§ Records:
——————————

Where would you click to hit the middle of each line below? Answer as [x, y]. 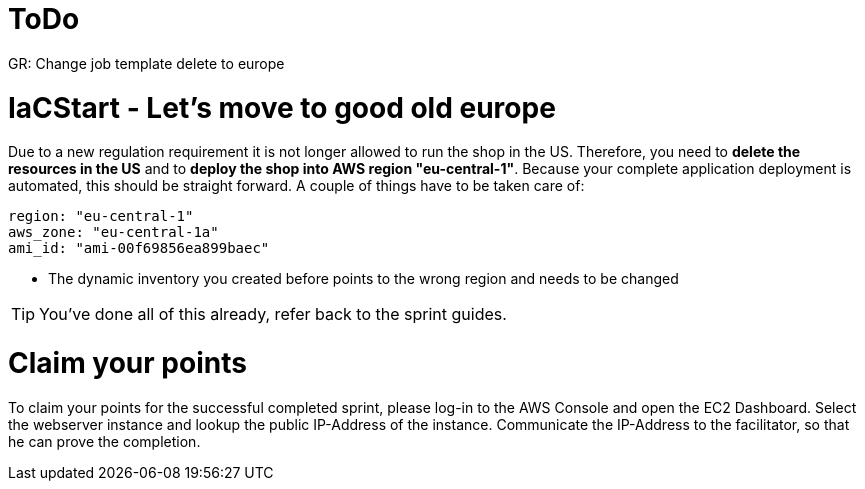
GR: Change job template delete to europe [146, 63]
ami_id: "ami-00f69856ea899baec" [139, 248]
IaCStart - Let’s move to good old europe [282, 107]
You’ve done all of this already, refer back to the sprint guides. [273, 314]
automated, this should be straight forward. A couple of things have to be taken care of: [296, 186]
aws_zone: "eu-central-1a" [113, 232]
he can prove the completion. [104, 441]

——————————

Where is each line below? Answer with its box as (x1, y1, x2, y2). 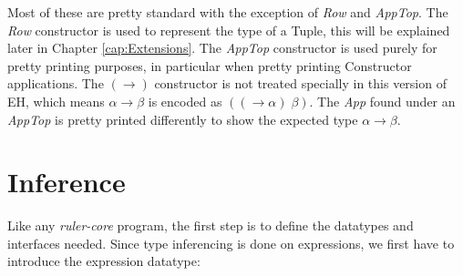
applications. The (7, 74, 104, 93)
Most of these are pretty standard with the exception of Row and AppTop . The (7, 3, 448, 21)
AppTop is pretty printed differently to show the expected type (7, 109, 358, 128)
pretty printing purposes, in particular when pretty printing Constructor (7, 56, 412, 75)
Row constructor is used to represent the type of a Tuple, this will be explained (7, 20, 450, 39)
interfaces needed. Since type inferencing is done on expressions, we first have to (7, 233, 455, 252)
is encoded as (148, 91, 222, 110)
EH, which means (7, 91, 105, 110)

——————————

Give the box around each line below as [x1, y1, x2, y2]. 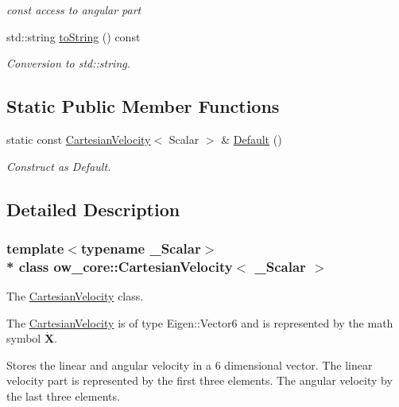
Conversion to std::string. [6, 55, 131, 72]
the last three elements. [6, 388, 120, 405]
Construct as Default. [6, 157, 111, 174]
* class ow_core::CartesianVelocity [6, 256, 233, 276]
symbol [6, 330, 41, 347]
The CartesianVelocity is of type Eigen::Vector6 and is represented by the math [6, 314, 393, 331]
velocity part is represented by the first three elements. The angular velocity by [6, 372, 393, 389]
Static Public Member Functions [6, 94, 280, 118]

——————————

§ Problem to work on: Above are the entries. Quote exactly the lines from the one bearing "interfaces needed. Since" through the one bearing "EH, which means (7, 91, 105, 110)".

§ Answer for this exercise:
interfaces needed. Since type inferencing is done on expressions, we first have to (7, 233, 455, 252)
is encoded as (148, 91, 222, 110)
EH, which means (7, 91, 105, 110)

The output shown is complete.